Rehnquist even cites an 1834 congressional report on the implementation of the
Indian Removal Act. Rehnquist refers to the ''common notions'' of a virulently
racist era to justify his evisceration of tribal institutions in the late 20th
century.

This stain spread through subsequent decisions. In the infamous 1990 Duro v.
Reina case, the court held that tribes didn't have jurisdiction even over
Indians on the reservation who were not tribal members. This supremely foolish
ruling ushered in a period of great difficulty for tribal law enforcement,
even though Congress quickly responded with the so-called Duro-fix legislation.
A series of tax cases sought to gut reservation economic integrity by ruling
that non-Indian customers were subject to state, not tribal, tax
sovereignty. These cases have become the main, if not the sole, cause of violent
confrontations between Indians and state governments over the past decade.

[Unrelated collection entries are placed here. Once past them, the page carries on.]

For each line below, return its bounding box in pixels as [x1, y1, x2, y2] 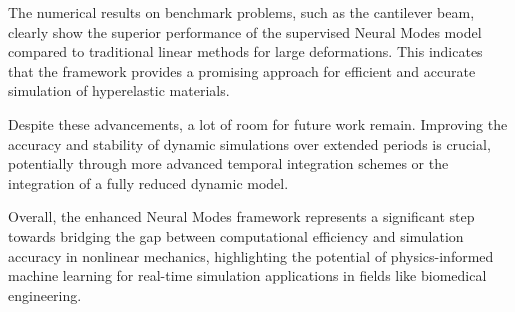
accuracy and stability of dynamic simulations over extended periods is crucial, [8, 133, 491, 154]
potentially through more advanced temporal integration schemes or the [8, 153, 449, 174]
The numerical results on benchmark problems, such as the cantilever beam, [8, 2, 475, 22]
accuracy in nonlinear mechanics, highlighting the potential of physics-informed [8, 245, 494, 266]
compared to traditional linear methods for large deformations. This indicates [8, 41, 483, 62]
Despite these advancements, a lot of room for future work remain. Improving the [8, 113, 508, 134]
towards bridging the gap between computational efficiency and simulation [8, 225, 464, 246]
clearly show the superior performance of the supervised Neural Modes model [8, 21, 482, 42]
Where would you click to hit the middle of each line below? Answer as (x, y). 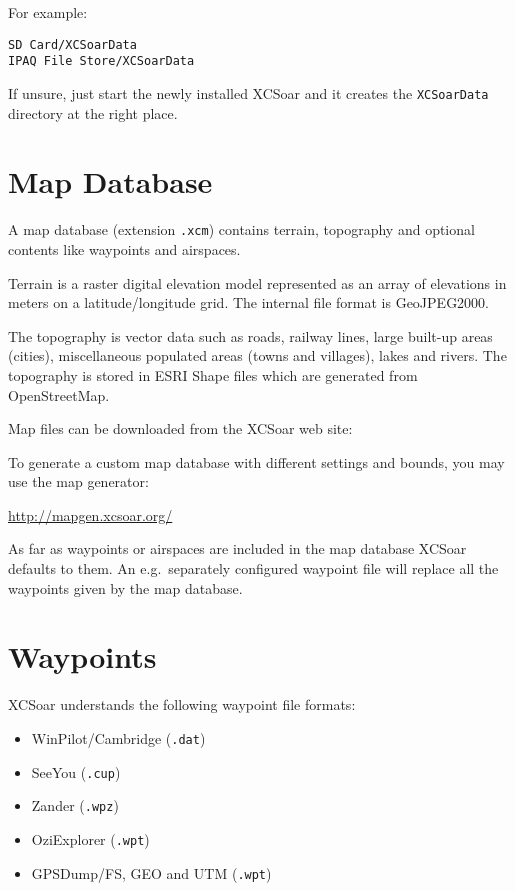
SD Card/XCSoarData (72, 44)
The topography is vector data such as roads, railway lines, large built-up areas (250, 335)
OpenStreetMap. (59, 394)
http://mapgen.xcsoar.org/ (90, 514)
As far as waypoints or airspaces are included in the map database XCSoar (237, 548)
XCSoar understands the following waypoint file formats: (182, 704)
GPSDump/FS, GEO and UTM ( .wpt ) (151, 872)
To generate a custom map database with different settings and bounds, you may (256, 461)
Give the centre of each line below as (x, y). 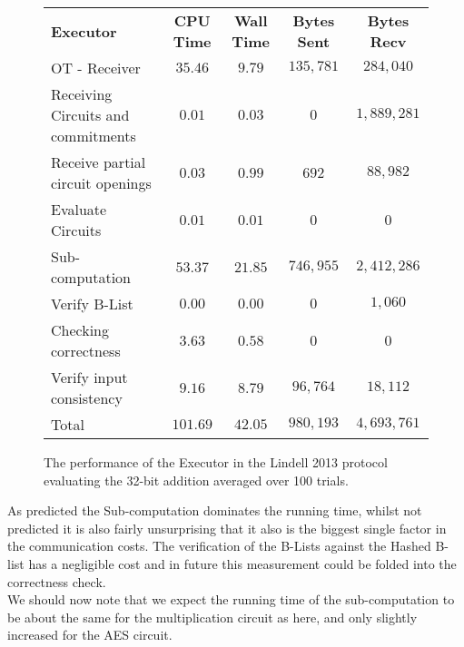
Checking (80, 330)
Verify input (89, 377)
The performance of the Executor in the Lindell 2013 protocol (216, 462)
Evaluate (79, 209)
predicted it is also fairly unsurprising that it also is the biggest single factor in (227, 528)
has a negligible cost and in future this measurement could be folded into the (242, 563)
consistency (87, 398)
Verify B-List (92, 304)
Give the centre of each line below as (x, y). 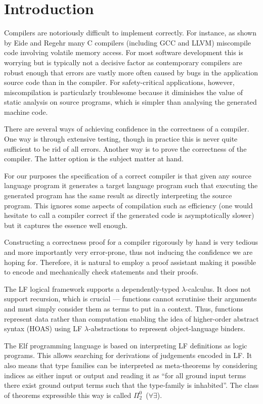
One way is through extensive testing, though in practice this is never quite (121, 139)
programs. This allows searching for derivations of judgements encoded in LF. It (128, 355)
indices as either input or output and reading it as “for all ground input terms (125, 375)
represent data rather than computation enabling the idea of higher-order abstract (131, 318)
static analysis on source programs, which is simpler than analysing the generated (130, 102)
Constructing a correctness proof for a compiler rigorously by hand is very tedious (131, 242)
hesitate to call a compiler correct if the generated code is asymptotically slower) (129, 215)
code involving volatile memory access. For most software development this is (124, 52)
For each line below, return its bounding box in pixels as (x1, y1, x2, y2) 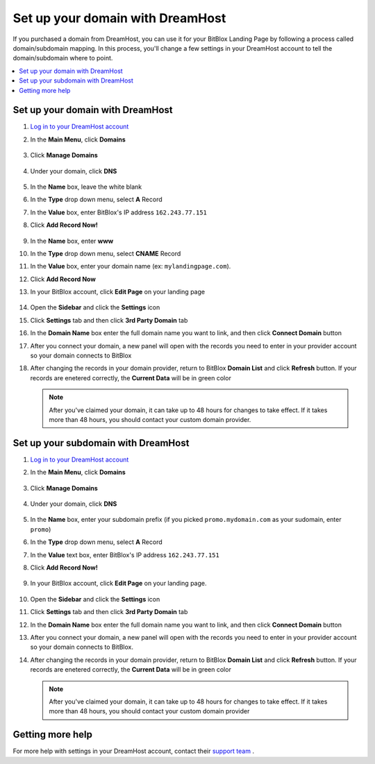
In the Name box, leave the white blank (30, 182, 142, 191)
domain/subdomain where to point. (12, 54, 113, 62)
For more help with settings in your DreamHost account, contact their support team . (12, 747, 255, 756)
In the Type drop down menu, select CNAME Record (30, 249, 181, 257)
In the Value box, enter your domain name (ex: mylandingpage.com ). (30, 262, 231, 271)
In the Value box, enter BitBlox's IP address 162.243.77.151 (30, 208, 208, 217)
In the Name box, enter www (30, 237, 114, 245)
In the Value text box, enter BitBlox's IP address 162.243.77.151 (30, 550, 220, 559)
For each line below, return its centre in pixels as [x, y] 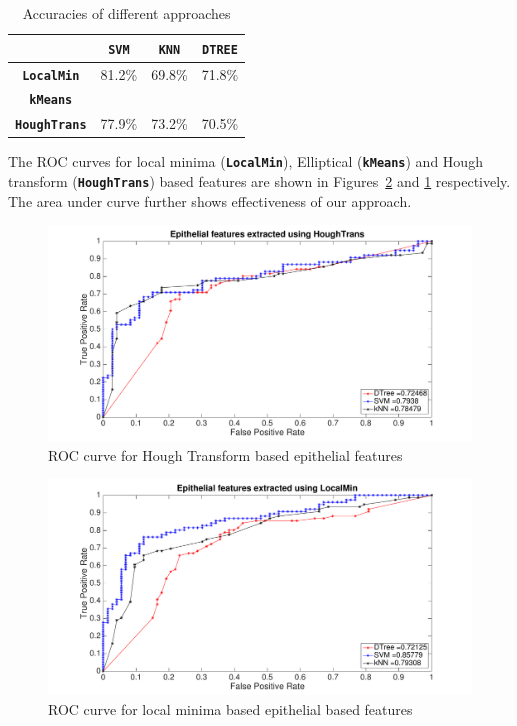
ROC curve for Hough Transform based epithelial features [225, 454]
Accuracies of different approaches [126, 13]
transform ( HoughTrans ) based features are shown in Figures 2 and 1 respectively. [259, 181]
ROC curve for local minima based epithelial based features [230, 708]
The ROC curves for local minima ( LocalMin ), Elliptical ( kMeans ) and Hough [245, 161]
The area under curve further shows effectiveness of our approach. [210, 200]
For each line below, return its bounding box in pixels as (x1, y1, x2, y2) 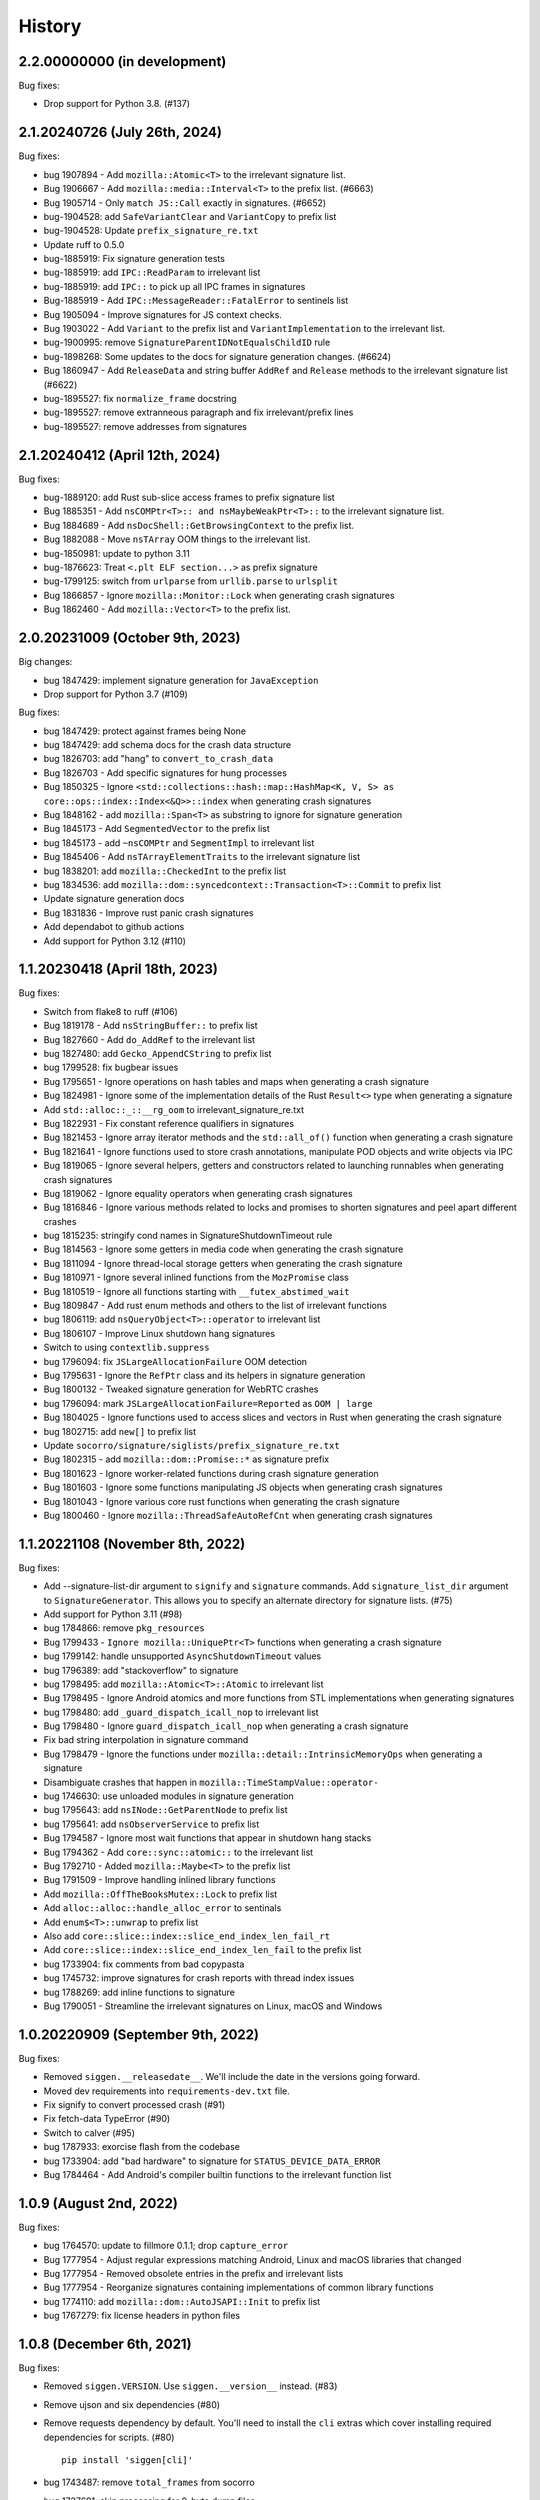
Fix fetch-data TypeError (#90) (43, 2113, 171, 2125)
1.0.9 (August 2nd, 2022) (18, 2195, 179, 2212)
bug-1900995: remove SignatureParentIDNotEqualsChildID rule (43, 336, 331, 349)
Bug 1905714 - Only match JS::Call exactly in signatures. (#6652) (43, 196, 327, 209)
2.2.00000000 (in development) (18, 53, 227, 70)
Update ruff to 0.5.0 (43, 238, 125, 250)
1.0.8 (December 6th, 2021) (18, 2336, 192, 2352)
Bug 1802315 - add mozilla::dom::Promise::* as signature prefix (43, 1453, 330, 1465)
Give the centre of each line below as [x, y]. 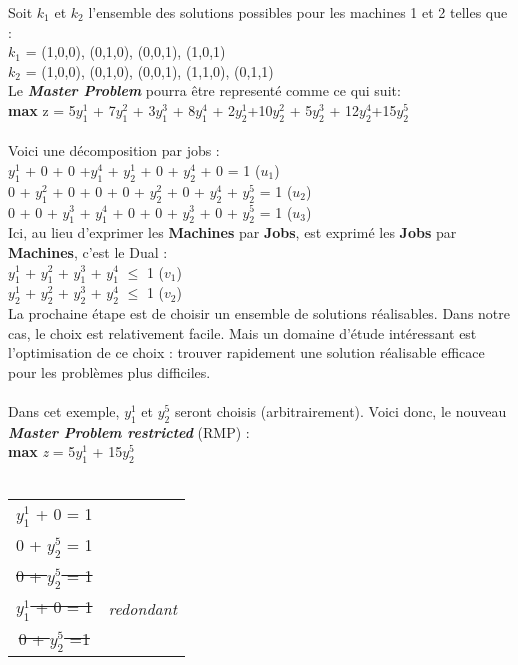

Even the most liberal current justices have been infected. Ruth Bader
Ginsburg began her majority opinion in City of Sherrill v. Oneida Indian Nation of
New York by citing Marshall's doctrine of discovery and the Indian removals
of Andrew Jackson. One of the main citations in her thinly argued opinion came
from 1891.

There could be some hope that critiques like Williams' book are beginning to
have some impact on the court. The 2004 decision in United States v. Lara
allowed that Congress had authority to undo the damage of the Duro decision. It
showed the influence of briefs coordinated by the Supreme Court Project of
the Native American Rights Fund and the National Congress of American Indians.
Williams sees the case as limited victory, since it stayed within the
confines of the Marshall model.

He closes with a call for a ''mental correction'' of the Supreme Court
outlook. But once the court abandons the savage stereotype inherent in the
doctrine of discovery, a new principle must be found to replace the discredited
foundation. ''Filling that void,'' writes Williams, ''is perhaps the greatest
challenge confronting Indian rights lawyers, scholars, advocates and the Court
itself today.''

Williams has some intriguing ideas, based on his own work in international
law forums. Roberts might turn out to have a few. His writings as a private
lawyer criticized past Indian law and deplored some of the stereotyping
language of Supreme Court decisions, just as Williams does. The shift in court
leadership offers the occasion for a fundamental dialogue on Indian law; and
Native voices are prepared, as never before, to make their case.